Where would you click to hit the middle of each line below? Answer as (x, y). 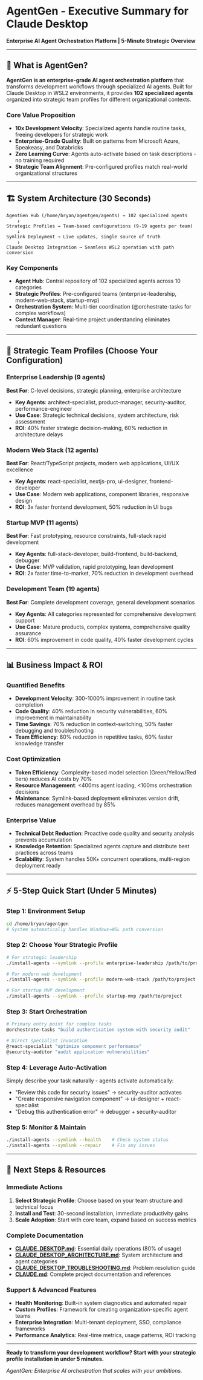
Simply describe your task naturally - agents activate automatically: (90, 1081)
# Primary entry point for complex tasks (59, 1024)
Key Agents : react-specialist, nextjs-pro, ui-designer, (82, 482)
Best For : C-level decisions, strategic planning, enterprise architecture (94, 390)
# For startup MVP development (46, 990)
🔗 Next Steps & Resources (56, 1170)
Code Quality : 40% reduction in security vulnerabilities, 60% (91, 711)
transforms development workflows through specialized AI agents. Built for (99, 87)
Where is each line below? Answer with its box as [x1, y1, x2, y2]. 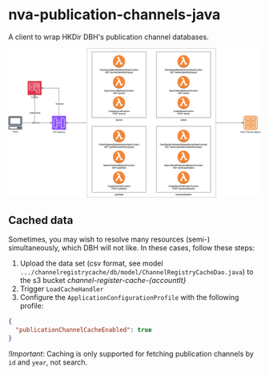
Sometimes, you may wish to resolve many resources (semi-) [8, 234, 211, 244]
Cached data [8, 213, 74, 227]
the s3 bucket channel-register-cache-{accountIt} [19, 276, 187, 285]
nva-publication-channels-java [8, 6, 221, 24]
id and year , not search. [8, 357, 88, 367]
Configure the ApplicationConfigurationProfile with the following [19, 293, 239, 301]
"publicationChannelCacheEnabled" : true [15, 325, 152, 333]
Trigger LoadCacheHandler [19, 284, 104, 293]
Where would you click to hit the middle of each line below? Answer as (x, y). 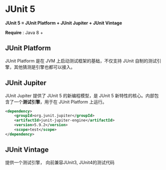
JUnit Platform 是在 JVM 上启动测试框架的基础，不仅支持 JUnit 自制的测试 (81, 61)
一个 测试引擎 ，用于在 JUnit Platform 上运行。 (60, 102)
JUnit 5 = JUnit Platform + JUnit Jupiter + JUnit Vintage (64, 23)
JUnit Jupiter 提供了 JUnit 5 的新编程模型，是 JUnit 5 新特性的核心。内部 (80, 95)
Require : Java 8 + (24, 32)
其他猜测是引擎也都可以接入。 (44, 67)
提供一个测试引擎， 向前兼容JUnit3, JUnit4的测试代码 (60, 162)
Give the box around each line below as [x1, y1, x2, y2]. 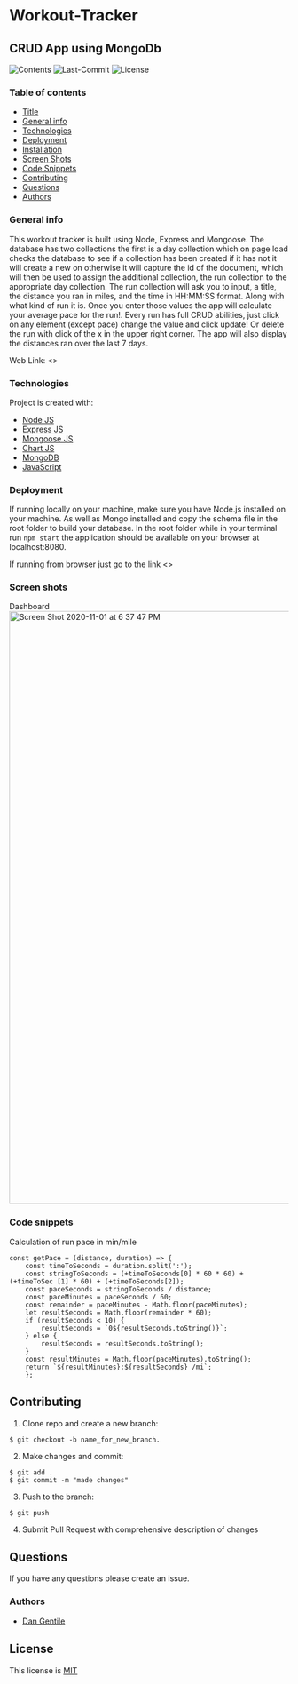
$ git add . [9, 1467, 53, 1477]
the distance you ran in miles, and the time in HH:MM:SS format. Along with [9, 290, 285, 301]
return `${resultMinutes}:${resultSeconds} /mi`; [25, 1362, 213, 1371]
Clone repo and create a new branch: [21, 1418, 159, 1428]
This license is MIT [9, 1664, 78, 1675]
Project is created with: [9, 397, 94, 408]
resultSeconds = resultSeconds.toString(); [41, 1338, 204, 1348]
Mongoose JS [21, 433, 74, 444]
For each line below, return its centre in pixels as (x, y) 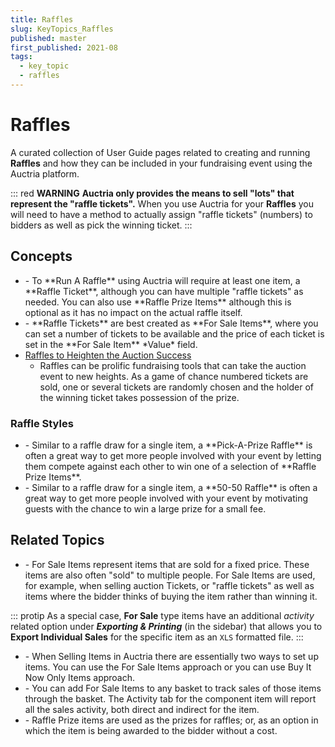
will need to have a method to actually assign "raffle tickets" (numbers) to (161, 214)
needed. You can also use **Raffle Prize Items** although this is (158, 302)
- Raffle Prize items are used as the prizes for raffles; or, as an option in (171, 720)
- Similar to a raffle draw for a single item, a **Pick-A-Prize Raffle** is (168, 445)
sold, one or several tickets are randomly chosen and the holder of (176, 387)
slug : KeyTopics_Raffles (62, 29)
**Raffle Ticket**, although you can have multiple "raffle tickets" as (164, 291)
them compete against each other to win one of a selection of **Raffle (170, 466)
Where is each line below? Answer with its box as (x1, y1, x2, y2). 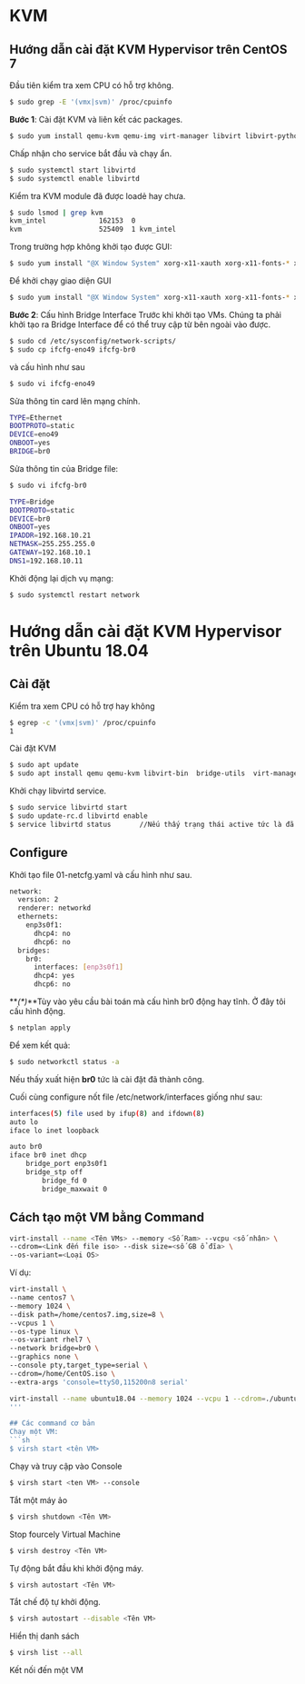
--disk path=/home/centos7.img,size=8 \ (9, 1310, 165, 1319)
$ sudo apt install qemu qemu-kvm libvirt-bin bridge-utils (9, 769, 246, 778)
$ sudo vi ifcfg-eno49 (9, 379, 95, 388)
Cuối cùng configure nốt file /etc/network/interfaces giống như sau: (9, 1091, 263, 1102)
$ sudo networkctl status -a (9, 1057, 120, 1066)
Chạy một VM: (9, 1428, 59, 1437)
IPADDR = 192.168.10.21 (9, 531, 92, 541)
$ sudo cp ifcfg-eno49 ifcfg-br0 (9, 344, 136, 354)
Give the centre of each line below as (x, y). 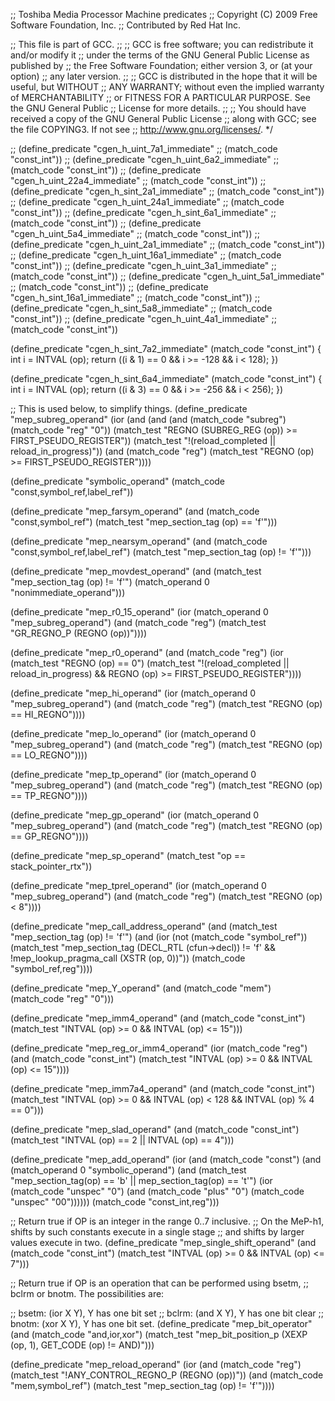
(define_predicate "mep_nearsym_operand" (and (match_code (139, 541)
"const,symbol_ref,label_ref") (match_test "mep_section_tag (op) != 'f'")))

****************************************

— What the exercise asks —
Would you please repeat the lines above exactly, from the first line of the listing through the line holding "# Primary entry", with nothing added and no pictures?

— Written response —
Where would you click to hit the middle of each line below? Answer as (x, y). 
Simply describe your task naturally - agents activate automatically: (90, 1081)
# Primary entry point for complex tasks (59, 1024)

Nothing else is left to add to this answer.